Both of the SBS2011 servers had these two patches applied the day the problem showed up:
KB3011780 & KB2992611

Comcast has a request to change the modem from the Netgear CG3000DCR to the SMCD3G tomorrow. I will buy a used one on EBay if Comcast can't supply one.

I see posts on line that say if you go to true bridge mode on the Netgear, Comcast will not put the static IP address on the modem. Comcast Support does not know if this is the case. I would have to wait 24-48 hours to ask a Tier 2 technician.
Pawel_KowalskiAuthor Commented:
I haven't yet attempted to do the bridge mode on the modem, I have heard similar things as you, that when you have a static IP Comcast can't put the modem in to bridge mode, so you are stuck with their crappy router and you need to add another one in front of it (the one that will be exposed to your internal network) as that crappy router doesn't work properly.
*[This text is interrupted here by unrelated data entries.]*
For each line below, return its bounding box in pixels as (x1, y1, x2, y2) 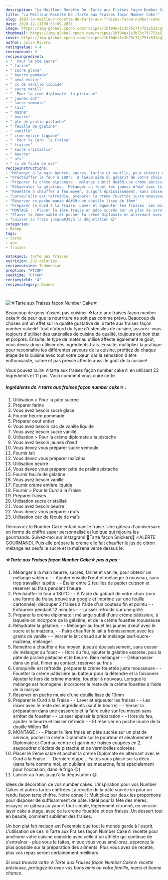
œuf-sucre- (126, 633, 151, 639)
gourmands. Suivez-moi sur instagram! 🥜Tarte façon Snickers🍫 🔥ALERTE (5, 534, 156, 540)
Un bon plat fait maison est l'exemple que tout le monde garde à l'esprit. (5, 823, 154, 829)
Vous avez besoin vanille (12, 477, 64, 483)
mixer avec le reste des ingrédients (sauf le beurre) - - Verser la (12, 703, 144, 709)
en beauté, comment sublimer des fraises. (5, 813, 93, 819)
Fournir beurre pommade (12, 413, 65, 419)
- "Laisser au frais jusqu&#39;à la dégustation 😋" (5, 217, 117, 222)
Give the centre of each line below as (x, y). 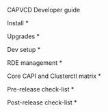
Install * (18, 23)
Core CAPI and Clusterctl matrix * (54, 76)
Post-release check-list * (42, 102)
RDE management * (35, 63)
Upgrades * (23, 36)
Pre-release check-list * (41, 89)
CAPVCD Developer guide (44, 10)
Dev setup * (24, 50)
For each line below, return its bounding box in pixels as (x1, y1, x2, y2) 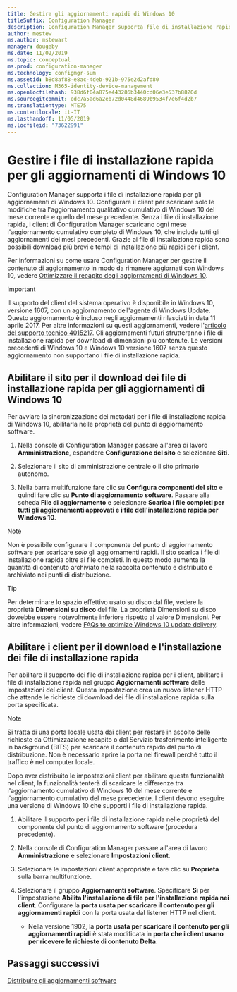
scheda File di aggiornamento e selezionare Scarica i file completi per (17, 498, 225, 507)
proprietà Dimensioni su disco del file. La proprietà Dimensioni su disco (7, 606, 217, 614)
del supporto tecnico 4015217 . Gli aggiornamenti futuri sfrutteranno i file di (7, 329, 224, 337)
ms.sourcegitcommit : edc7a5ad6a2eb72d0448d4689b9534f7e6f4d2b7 (7, 96, 197, 103)
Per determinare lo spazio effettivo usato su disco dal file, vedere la (7, 598, 203, 606)
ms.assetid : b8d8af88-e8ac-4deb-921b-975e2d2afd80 (7, 75, 159, 83)
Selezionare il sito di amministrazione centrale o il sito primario (17, 463, 200, 471)
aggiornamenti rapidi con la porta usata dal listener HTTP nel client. (17, 909, 217, 917)
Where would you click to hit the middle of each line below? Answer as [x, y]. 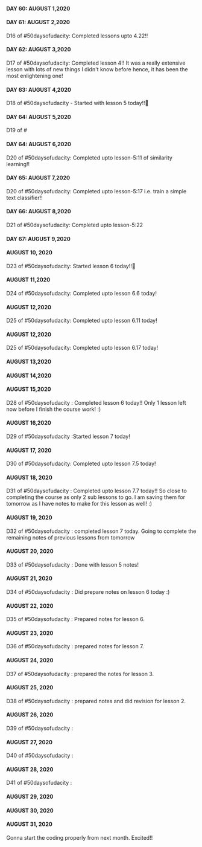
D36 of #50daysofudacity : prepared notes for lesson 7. [75, 646]
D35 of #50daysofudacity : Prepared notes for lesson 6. [75, 619]
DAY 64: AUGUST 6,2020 [39, 144]
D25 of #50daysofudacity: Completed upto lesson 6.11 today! [82, 321]
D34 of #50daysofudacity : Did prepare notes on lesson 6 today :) [88, 592]
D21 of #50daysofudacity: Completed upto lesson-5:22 [75, 225]
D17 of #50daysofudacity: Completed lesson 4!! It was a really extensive [96, 63]
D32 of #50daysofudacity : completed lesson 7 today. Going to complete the [101, 531]
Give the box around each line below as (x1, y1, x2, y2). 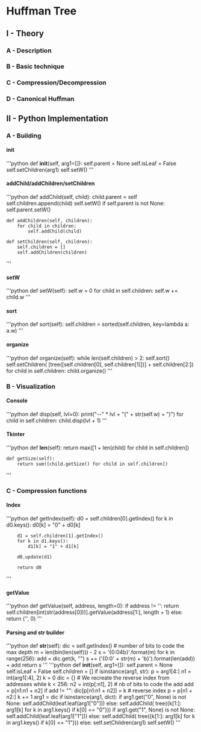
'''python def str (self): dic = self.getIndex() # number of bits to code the (6, 642, 185, 649)
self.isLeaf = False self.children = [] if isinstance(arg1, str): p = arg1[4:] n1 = (6, 668, 191, 675)
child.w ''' (6, 293, 31, 301)
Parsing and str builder (6, 628, 65, 636)
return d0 (17, 565, 42, 571)
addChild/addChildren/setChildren (6, 180, 95, 187)
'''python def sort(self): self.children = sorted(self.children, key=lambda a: (6, 321, 190, 328)
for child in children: (17, 223, 77, 229)
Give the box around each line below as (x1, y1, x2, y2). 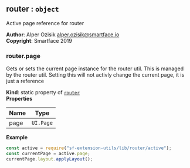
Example (6, 134, 28, 141)
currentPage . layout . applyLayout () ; (6, 156, 93, 162)
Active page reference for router (6, 19, 84, 26)
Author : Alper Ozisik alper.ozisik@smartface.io (6, 31, 120, 38)
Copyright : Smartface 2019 (6, 37, 72, 44)
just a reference (6, 78, 45, 85)
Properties (6, 95, 33, 102)
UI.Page (31, 119, 53, 126)
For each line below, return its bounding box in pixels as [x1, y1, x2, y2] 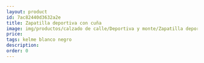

I can tell you that this has nothing with SBS2011. It has to do with a stateless IPv6 configuration built in to the modem. SBS 2011 doesn't do IPv6 (that I' aware) so your clients are being configured by the comcast router instead of SBS 2011. This screws everything up.
Comcast changed the modem from the Netgear CG3000DCR to the SMCD3G. I unchecked IPv6 DHCP on the SMCD3G and DHCP Service stays running.
Pawel_KowalskiAuthor Commented:
They no longer have the SMCD3G or at least that's what they told me. The SMC modems I had from them before worked fine. The modem they gave me that had huge DHCP issues with IPv6 was the DPC3939B, which is clearly a router intended for home use, not business use (even though we are business customers).